Op de klimaatconferentie in Kopenhagen praten landen over het terugdringen van broeikasgassen. Die broeikasgassen komen ook vrij bij de productie van plastic en dragen bij aan de opwarming van de aarde. Tegelijkertijd gooien we plastic net zo gemakkelijk weg als dat we het produceren, met alle gevolgen van dien. Plastic is net als nucleair afval: het gaat nooit meer weg. Op diverse plekken midden op de oceaan drijven grote concentraties plastic afval. Plastic zakjes, lege flessen, doppen, verpakkingsmateriaal. De vissen zien het als voedsel en zo komt het uiteindelijk op ons bord terecht. Ondertussen kunnen recyclers het enorme aanbod van plastic afval niet aan. Daarom verbranden we ons plastic of dumpen we het in arme landen. Ondanks alle initiatieven voor hergebruik, verstopt plastic afval ons milieu.
Door zeestromen en weerpatronen drijven tussen de continenten enorme gebieden plastic afval op het water. ‘Het is als een wc-effect’, zegt kapitein Charles Moore, ‘het wervelende effect voert puin naar het midden.’ Moore onderzoekt al zeven jaar lang de plasticvervuiling op de Stille Oceaan.
Het gebied in de Stille Oceaan waar het plastic zich ophoopt, is net zo groot als West-Europa. In die
gyre
, of draaikolk, doet Moore schokkende ontdekkingen. Zo concludeert hij dat er tien keer meer plastic dan plankton in de zee voorkomt.
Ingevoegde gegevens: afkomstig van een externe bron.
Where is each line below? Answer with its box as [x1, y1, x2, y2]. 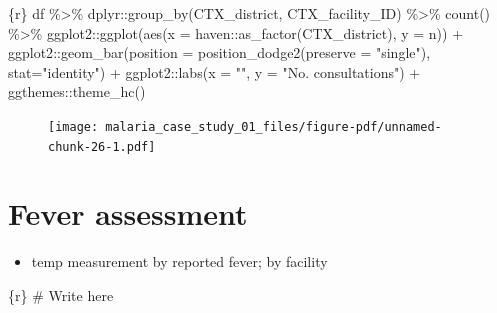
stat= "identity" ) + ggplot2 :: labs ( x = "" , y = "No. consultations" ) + [8, 61, 421, 82]
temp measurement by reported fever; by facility [31, 251, 328, 272]
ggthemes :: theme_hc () [8, 81, 146, 102]
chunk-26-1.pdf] [48, 139, 156, 154]
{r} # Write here [8, 285, 114, 305]
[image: [48, 119, 99, 134]
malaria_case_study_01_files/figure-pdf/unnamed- [105, 119, 442, 134]
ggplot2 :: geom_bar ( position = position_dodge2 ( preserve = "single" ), [8, 42, 431, 63]
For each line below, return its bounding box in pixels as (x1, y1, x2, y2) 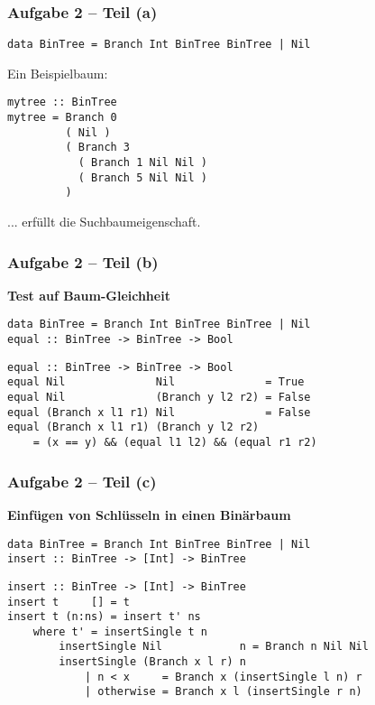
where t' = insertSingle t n (32, 625, 207, 638)
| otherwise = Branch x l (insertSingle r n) (84, 685, 362, 699)
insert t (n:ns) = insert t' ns (7, 610, 201, 624)
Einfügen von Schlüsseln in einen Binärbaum (7, 505, 291, 524)
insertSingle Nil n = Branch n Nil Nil (59, 640, 369, 654)
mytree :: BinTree (7, 96, 117, 109)
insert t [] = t (7, 595, 131, 608)
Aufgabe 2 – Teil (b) (7, 250, 159, 273)
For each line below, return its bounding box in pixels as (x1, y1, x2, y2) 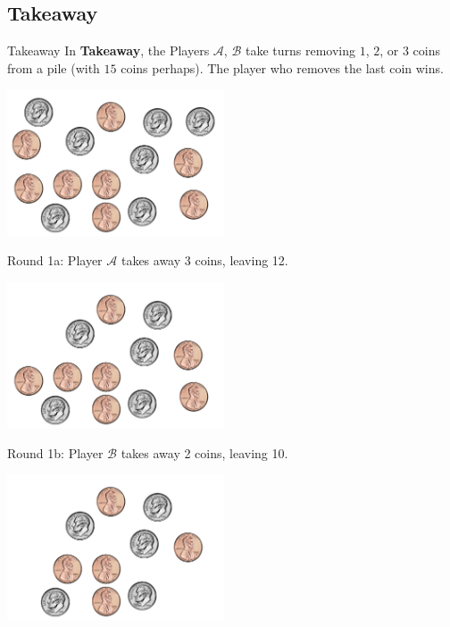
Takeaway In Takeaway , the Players (7, 41, 210, 60)
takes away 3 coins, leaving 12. (121, 251, 288, 270)
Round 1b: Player (7, 443, 104, 462)
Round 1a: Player (7, 251, 103, 270)
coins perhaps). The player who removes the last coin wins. (121, 58, 444, 77)
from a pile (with (7, 58, 100, 77)
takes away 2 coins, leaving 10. (121, 443, 288, 462)
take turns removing (245, 41, 355, 60)

Want door zonlicht en golven valt plastic weliswaar uit elkaar, maar alleen in kleinere stukjes: het blijft gewoon plastic. En omdat dat plastic afval vaak uit heel kleine deeltjes bestaat, zien vissen en andere zeedieren het al snel aan voor voedsel. Probleem daarbij is dat zich aan de structuur van plastic gemakkelijk chemicaliën hechten. Plastic en andere vervuiling belanden zo in de voedselketen.
Recycling
Plastic afval wordt natuurlijk gerecycled. Dan worden van al die weggegooide plastic flesjes, bakjes en zakjes bijvoorbeeld spoorbielzen gemaakt. Maar is dat wel echte recycling? Want hoewel het weggegooide plastic wordt hergebruikt, moeten er nog steeds nieuwe plastic flesjes, bakjes en zakjes worden gemaakt. Dat heeft niet alleen negatieve gevolgen voor de uitstoot van CO2 en andere broeikasgassen. Nieuwe plastic artikelen betekenen immers ook meer plastic afval.
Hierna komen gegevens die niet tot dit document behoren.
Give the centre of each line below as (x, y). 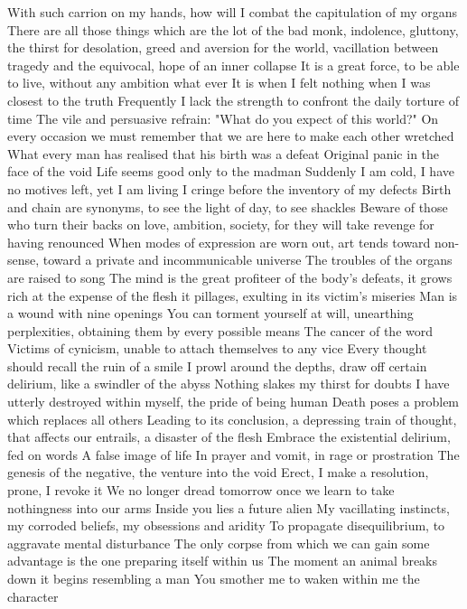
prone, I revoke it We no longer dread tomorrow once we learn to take (201, 490)
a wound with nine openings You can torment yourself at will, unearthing (210, 313)
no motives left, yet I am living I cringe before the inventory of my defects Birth (229, 188)
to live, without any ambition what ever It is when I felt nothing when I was (219, 83)
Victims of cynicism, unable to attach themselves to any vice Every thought (217, 348)
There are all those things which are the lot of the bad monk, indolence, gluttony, (233, 29)
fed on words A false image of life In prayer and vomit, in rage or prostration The (233, 454)
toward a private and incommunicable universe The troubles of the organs (248, 260)
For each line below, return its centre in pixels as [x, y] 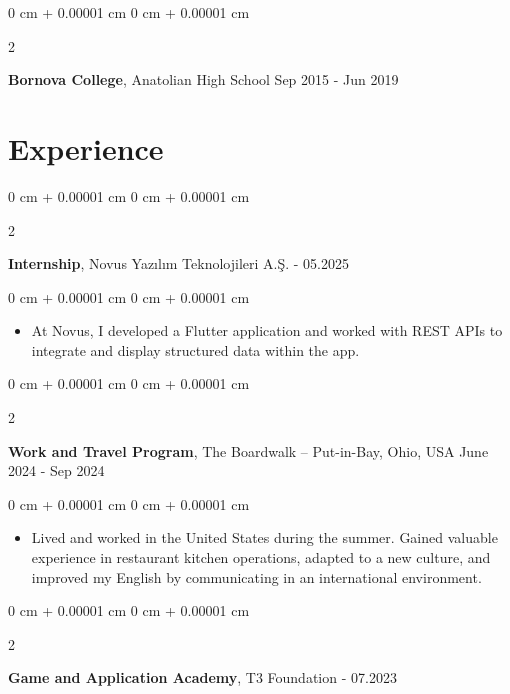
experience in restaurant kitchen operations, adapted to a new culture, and [261, 557]
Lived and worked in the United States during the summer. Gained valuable [264, 537]
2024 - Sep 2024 [56, 470]
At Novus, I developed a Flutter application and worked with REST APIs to [267, 330]
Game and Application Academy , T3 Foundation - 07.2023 [202, 677]
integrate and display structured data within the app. [195, 349]
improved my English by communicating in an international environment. [256, 576]
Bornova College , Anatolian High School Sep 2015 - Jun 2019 [203, 79]

Slechts 5% van al ons plastic afval wordt gerecycled. Wat doen we dan met de rest? Voor een deel verbranden we ons plastic. Het andere deel verschepen we naar landen als China en India. Maar daar weten ze zelf al geen raad met hun rotzooi. Het zwerfafval neemt epidemische vormen aan. ‘Dit is onze Heilige Koe die nu afval eet’, zegt Claude Alvares van de Indiase milieugroep Goa Foundation. Hij wijst naar een paar koeien die zich langs de weg tegoed doen aan plastic zakken. ‘Zo diep zijn we al gezonken, dat onze heilige dieren afval moeten eten.’
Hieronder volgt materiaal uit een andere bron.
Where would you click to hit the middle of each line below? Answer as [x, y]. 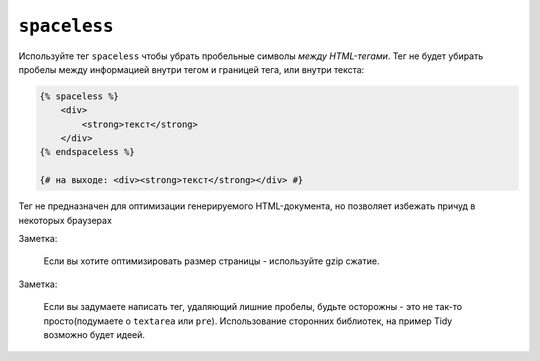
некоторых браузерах [65, 220]
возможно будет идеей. [94, 334]
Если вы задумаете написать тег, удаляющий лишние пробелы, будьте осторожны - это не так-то [253, 307]
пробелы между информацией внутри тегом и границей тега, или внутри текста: [191, 69]
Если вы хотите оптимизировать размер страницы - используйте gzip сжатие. [211, 261]
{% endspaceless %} [87, 152]
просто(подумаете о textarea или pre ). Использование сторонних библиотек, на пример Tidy [248, 321]

Gedwongen door hoge olieprijzen zoeken plastic-producenten naar alternatieven. Vervangers van olie om plastic te maken dienen zich steeds meer aan: plastic gemaakt van maïs of plastic gemaakt van kippenveren. Plastic dus, dat milieuvriendelijk is en vanzelf oplost in zee. Maar tot dat gemeengoed is, blijft de zee een gigantische afvoerput voor tonnen plastic afval.